Role of Second AHCT and AlloHCT in Relapsed cHL
A second autograft is an option for cHL patients who relapse after first AHCT; however, the data supporting this approach in cHL are limited. A second AHCT could be beneficial for those patients who relapse more than 12 months after initial AHCT. Time to relapse after first AHCT is the strongest predictor of improved outcome, and patients who were refractory to the first AHCT would not benefit from a second one.
AlloHCT may also represent a treatment option for select cHL patients who relapse after AHCT. Outcomes vary according to the conditioning regimen prior to alloHCT. In a retrospective trial by the European Group for Blood and Marrow Transplantation, treatment-related mortality was significantly higher in patients undergoing alloHCT with a myeloablative approach than with reduced-intensity conditioning, but there was no significant difference in survival between the groups.
Although we do not routinely recommend a second AHCT for patients with recurrent cHL, it is reasonable to consider this for those with late relapses who may not have an available donor for alloHCT. However, this may increase the risks of therapy-related MDS and secondary AML.

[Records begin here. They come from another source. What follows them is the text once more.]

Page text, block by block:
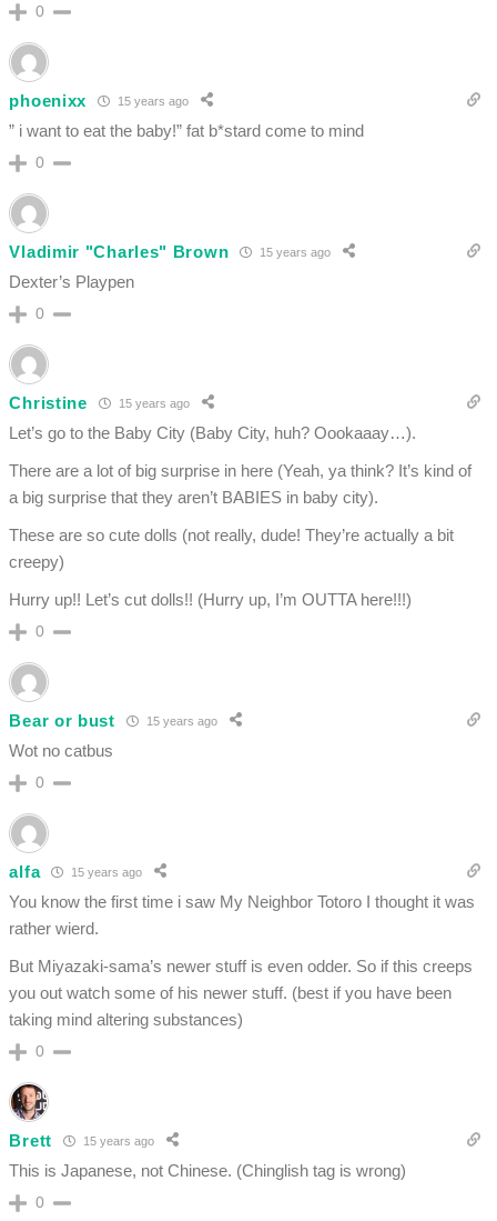
0
phoenixx 15 years ago
” i want to eat the baby!” fat b*stard come to mind
0
Vladimir "Charles" Brown 15 years ago
Dexter’s Playpen
0
Christine 15 years ago
Let’s go to the Baby City (Baby City, huh? Oookaaay…).
There are a lot of big surprise in here (Yeah, ya think? It’s kind of
a big surprise that they aren’t BABIES in baby city).
These are so cute dolls (not really, dude! They’re actually a bit
creepy)
Hurry up!! Let’s cut dolls!! (Hurry up, I’m OUTTA here!!!)
0
Bear or bust 15 years ago
Wot no catbus
0
alfa 15 years ago
You know the first time i saw My Neighbor Totoro I thought it was
rather wierd.
But Miyazaki-sama’s newer stuff is even odder. So if this creeps
you out watch some of his newer stuff. (best if you have been
taking mind altering substances)
0
Brett 15 years ago
This is Japanese, not Chinese. (Chinglish tag is wrong)
0

AlloHCT may offer prolonged disease control to select patients with a suitable human leukocyte antigen-matched donor, particularly younger patients with an available donor and a low comorbidity index. Many other factors play a role in the decision to proceed with alloHCT, including chemosensitivity, patient compliance, and the risks of transplant-related mortality and long-term GVHD.

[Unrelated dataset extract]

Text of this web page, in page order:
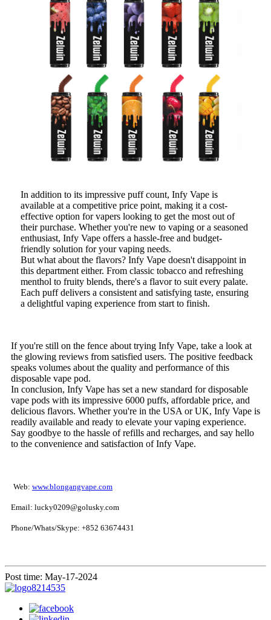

Multiple pathways are dysregulated in cHL, including nuclear factor-κB, phosphatidylinositol kinase/AKT, mammalian target of rapamycin, and cell-surface receptors signaling through CD30 and CD40, as well as an ineffective immune cell infiltrate leading to malignant RS cell escape.
Some biologic agents in clinical development have shown significant activity in this setting (including lenalidomide, everolimus, and panobinostat). Novel approaches, including the use of chimeric antigen receptor T-cells targeting CD30 are also under investigation for patients with cHL, which may offer exciting new treatment options.